However this is very good news to me, no need to worry about the yellow(er) lined little one. 

Cheers,

Nik


----------



## chuckpowell (May 12, 2004)

Nik,

There are no morphs of _Phyllobates vittatus_. You get a wide variety of colors and band thickness from a single pair of frogs. Someone has come along and called them different morphs. Also supplements can play a big part in the frogs developing different colors. They aren't from different imports or different localities. The whole thing is artificial. 

In any case breeding frogs of the same species is not a problem. Its not a hybrid - its still the species it always was. Especially with something like _P. vittatus_ which is without providence. This species has been around since at least the late 1980's and likely earlier. I can see keeping the different morphs of something like _D. tinctorius_ or _D. pumilio_ separate as they are distinct and come from different localities, but with something like _P. vittatus_ it doesn't make any sense. 

Best,

Chuck


----------



## KeroKero (Jun 13, 2004)

Chuck - I thought once upon a time there were two distinct Vittatus? One mistakenly called lugubris until true lugubris photos were shown and the actual lugubris brought in?

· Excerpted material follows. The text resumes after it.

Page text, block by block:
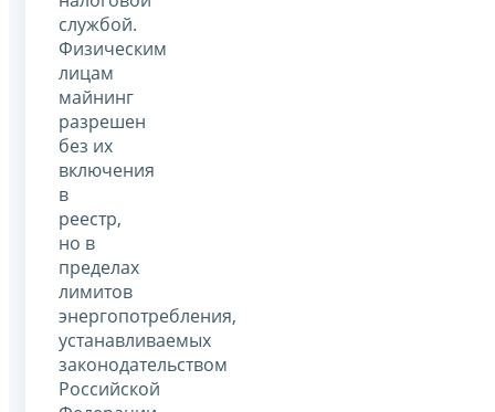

From photos of lugubris from Sierpe, Peninsula Osa, Costa Rica, they seem to have the much wider bands with heavy spotting as well - similar to a wide banded auroteania that doesn't have a full back of yellow. Example 1, Example 2. While I can't say I've seen them in the hobby anytime recently, I believe they were in the EU hobby, and I thought there were some in the US as well, which is why there was confusion over lugubris?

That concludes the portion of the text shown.